How to complete this task
Only the text is wanted; write out each record below exactly and exclude all pictures.

Dataset excerpts
====

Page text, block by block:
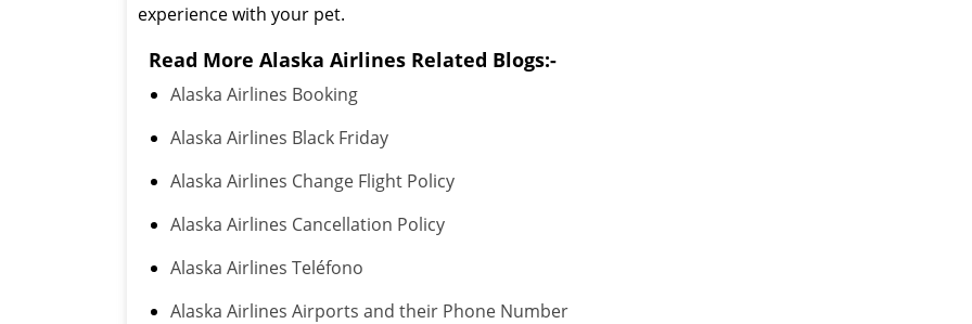
experience with your pet.
Read More Alaska Airlines Related Blogs:-
Alaska Airlines Booking
Alaska Airlines Black Friday
Alaska Airlines Change Flight Policy
Alaska Airlines Cancellation Policy
Alaska Airlines Teléfono
Alaska Airlines Airports and their Phone Number

====

Answer section
Page text, block by block:
experience with your pet.
Read More Alaska Airlines Related Blogs:-
Alaska Airlines Booking
Alaska Airlines Black Friday
Alaska Airlines Change Flight Policy
Alaska Airlines Cancellation Policy
Alaska Airlines Teléfono
Alaska Airlines Airports and their Phone Number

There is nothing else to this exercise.